Welcome back to my series on Entity Framework. Before we get started, I have a few items to mention:
– This post is a continuation of my series on Entity Framework. Part 1 can be viewed here.
– In part one of my series, I did not specify which version of Entity Framework we would be covering. For the series, we will be focusing on Entity Framework 6. Entity Framework Core will be covered in a later series.
– I will be including the code for this project on my Github account, which can be found here.
Now that the boring stuff is out of the way, let us dive back in to learning Entity Framework!
The Code First Approach
As stated in my last post, the Code First Approach in Entity Framework allows developers to design a database for their application. Additionally, developers can also connect to existing databases and have full control over the models that interact with its tables. But how is all this done? In this post, I will show you how to:
– Connect your project to SQL Server 2016.
– Design tables using Code First.
– Update existing models using Code First Migrations.
– Auto generate code for models based on tables that already exist in a database.
– Assign properties to our attributes using Data Annotations and Fluent API.
– Cover instances where you may wish to tweak your auto-generated code.
In this tutorial, we will be writing a program that tells us the name of an employee and which department they work in. Let’s get started!
Connecting to a Database
Let’s start by creating a new console application in Visual Studio. Open Visual Studio and click File → New Project.

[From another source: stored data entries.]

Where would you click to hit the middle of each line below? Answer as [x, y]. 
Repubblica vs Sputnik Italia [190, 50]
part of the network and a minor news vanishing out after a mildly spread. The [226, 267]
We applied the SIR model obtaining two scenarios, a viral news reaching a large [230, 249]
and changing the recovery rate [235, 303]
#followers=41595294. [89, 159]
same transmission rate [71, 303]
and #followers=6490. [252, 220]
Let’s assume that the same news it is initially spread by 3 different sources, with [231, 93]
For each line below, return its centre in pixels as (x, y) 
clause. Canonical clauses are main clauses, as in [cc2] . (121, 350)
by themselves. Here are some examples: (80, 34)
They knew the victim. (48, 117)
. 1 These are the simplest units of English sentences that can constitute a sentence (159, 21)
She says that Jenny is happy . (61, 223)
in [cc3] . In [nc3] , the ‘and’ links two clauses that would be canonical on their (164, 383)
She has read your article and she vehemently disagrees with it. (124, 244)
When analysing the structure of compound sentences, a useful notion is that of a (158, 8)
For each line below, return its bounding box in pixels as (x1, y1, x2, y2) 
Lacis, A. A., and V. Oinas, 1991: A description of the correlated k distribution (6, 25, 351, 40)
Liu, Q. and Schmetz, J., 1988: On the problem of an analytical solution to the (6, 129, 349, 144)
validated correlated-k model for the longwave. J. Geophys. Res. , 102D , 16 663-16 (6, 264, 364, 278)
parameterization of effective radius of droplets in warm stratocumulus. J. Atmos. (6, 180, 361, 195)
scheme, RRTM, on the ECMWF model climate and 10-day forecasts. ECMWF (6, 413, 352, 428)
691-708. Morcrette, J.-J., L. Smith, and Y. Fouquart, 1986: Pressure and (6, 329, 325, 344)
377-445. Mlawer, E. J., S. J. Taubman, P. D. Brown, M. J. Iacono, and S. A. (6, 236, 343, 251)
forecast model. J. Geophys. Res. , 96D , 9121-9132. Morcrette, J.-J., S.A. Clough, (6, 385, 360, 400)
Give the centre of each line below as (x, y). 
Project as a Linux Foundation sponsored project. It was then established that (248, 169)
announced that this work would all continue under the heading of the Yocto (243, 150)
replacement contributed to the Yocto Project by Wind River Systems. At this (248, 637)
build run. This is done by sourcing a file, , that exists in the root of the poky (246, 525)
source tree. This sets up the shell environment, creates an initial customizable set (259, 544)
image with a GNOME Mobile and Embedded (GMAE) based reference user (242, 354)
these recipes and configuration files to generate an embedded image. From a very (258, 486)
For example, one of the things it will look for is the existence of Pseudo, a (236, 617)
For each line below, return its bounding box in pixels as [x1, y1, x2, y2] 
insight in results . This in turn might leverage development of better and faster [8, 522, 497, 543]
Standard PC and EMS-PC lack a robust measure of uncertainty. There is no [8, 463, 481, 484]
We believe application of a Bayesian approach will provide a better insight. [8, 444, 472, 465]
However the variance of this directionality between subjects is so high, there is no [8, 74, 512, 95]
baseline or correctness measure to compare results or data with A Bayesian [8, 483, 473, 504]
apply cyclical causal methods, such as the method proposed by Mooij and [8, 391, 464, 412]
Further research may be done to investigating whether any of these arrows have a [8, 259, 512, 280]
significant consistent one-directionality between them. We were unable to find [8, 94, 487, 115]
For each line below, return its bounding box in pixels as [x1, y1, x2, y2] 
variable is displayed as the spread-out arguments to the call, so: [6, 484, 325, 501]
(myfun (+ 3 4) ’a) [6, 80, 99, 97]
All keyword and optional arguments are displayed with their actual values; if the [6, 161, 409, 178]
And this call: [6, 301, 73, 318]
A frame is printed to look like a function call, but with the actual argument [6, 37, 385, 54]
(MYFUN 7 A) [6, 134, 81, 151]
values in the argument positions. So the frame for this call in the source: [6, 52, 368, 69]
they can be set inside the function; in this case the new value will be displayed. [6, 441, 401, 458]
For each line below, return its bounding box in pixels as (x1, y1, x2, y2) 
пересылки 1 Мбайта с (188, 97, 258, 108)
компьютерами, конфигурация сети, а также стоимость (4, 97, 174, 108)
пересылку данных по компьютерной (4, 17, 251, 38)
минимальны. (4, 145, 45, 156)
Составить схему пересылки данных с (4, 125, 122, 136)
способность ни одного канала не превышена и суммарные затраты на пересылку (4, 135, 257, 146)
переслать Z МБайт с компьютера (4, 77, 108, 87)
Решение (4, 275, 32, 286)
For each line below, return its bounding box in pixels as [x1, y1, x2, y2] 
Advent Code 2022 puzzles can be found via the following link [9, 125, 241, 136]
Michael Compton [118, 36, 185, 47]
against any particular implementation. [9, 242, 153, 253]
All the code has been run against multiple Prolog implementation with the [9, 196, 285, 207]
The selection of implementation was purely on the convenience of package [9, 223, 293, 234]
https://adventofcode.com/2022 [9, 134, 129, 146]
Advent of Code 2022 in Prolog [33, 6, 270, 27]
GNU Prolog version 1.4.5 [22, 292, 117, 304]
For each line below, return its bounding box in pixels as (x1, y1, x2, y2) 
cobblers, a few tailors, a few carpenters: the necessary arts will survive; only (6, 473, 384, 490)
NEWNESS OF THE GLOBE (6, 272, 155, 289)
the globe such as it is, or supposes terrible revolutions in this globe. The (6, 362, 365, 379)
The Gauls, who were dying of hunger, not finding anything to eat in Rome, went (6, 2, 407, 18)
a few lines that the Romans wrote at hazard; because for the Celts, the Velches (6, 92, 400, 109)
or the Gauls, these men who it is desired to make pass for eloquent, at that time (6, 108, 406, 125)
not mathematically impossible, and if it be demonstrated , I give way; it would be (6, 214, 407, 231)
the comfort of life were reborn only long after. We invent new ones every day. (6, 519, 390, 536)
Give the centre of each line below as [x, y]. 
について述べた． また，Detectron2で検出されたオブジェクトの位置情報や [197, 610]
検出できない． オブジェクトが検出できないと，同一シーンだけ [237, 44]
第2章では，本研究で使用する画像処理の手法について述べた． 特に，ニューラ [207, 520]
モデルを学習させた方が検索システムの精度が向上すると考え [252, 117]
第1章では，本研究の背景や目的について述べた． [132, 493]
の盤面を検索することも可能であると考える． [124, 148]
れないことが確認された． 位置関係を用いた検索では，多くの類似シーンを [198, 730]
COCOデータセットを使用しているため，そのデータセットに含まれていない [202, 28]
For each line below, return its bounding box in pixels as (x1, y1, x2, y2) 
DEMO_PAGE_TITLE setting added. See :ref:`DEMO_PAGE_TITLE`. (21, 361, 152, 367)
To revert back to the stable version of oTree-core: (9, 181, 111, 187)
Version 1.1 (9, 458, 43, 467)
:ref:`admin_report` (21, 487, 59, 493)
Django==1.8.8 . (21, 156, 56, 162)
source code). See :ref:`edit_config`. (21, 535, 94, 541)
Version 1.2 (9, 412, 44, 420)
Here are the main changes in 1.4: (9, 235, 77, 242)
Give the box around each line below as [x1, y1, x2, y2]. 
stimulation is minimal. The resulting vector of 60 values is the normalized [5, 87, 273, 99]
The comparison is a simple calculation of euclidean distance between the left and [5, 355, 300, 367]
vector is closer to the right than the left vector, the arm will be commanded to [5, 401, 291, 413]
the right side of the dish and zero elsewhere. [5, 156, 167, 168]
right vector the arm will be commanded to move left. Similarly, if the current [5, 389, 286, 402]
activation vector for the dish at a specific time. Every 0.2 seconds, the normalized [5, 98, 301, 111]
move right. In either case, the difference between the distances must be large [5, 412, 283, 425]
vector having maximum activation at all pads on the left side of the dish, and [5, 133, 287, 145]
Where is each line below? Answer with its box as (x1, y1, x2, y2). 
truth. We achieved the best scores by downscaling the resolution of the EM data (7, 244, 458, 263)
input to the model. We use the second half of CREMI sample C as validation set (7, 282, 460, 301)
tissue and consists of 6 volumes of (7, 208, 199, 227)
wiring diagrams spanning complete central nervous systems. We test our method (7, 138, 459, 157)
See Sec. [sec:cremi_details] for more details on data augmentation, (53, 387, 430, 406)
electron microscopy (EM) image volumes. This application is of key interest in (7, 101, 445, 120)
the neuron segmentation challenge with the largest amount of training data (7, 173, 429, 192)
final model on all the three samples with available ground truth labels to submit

On the left, select Windows Desktop to see a list of options in the center of the window. Select Console App (.NET Framework) Visual C#, name your program, and click OK.
Our new solution appears. In order to use Entity Framework, we will need to install it to our project. To do this, navigate to Tools → Nuget Package Manager → Package Manager Console.
In the Package Manager Console, type “Install-Package EntityFramework -Version 6.2.0” without quotation marks, and hit enter. This will install Entity Framework to our project.
Now that Entity Framework has been installed, we will need to create a database context. To do this, right click on your project in Solution Explorer and navigate to Add → New Item.
In the Add New Item window, click on the data tab, and then ADO.NET Entity Data Model. Name the model DepartmentEmployeeContext and then click Add.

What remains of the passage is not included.